● **Your goal**:
Return every line from the records below with the string "sold".

● **Record excerpts**:
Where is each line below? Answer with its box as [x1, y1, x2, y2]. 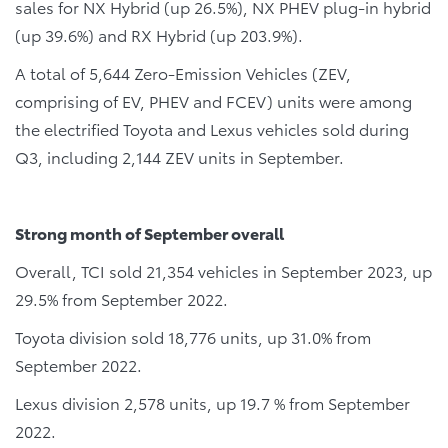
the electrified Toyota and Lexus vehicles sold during [15, 117, 409, 140]
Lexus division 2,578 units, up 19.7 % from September [15, 391, 410, 414]
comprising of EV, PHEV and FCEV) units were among [15, 89, 412, 112]
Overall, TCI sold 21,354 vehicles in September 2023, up [15, 259, 432, 282]
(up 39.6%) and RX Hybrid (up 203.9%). [15, 23, 303, 46]
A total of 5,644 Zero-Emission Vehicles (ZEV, [15, 61, 351, 84]
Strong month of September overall [15, 221, 284, 244]
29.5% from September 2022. [15, 287, 228, 310]
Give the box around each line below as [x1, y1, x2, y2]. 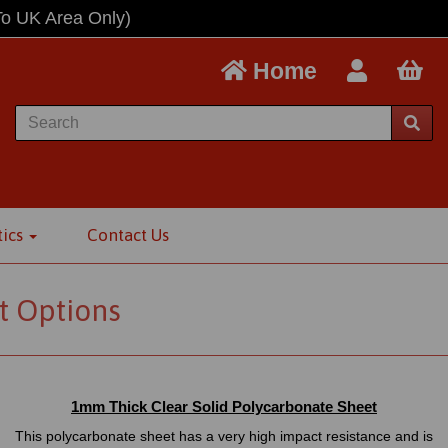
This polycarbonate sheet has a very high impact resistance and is [15, 428, 433, 444]
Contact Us [86, 225, 169, 245]
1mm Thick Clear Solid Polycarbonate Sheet [71, 398, 377, 415]
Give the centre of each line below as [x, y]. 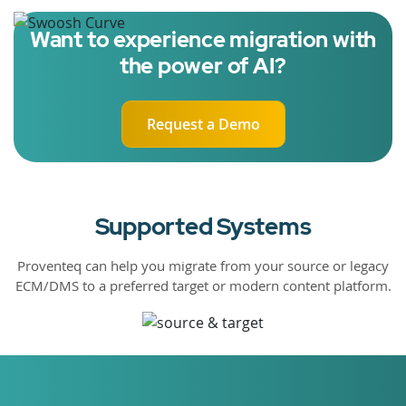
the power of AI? [203, 65]
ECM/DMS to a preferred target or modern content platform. [203, 285]
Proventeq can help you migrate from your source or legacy [203, 265]
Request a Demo [203, 124]
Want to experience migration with [203, 39]
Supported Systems [203, 226]
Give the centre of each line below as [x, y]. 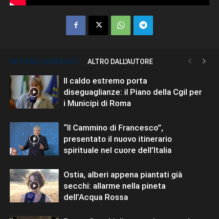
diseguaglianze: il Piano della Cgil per [133, 92]
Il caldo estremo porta [105, 80]
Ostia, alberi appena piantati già [123, 174]
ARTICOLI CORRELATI [44, 61]
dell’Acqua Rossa [96, 197]
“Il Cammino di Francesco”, [113, 127]
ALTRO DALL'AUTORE [120, 61]
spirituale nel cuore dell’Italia [118, 150]

● **Task response**:
the electrified Toyota and Lexus vehicles sold during [15, 117, 409, 140]
Overall, TCI sold 21,354 vehicles in September 2023, up [15, 259, 432, 282]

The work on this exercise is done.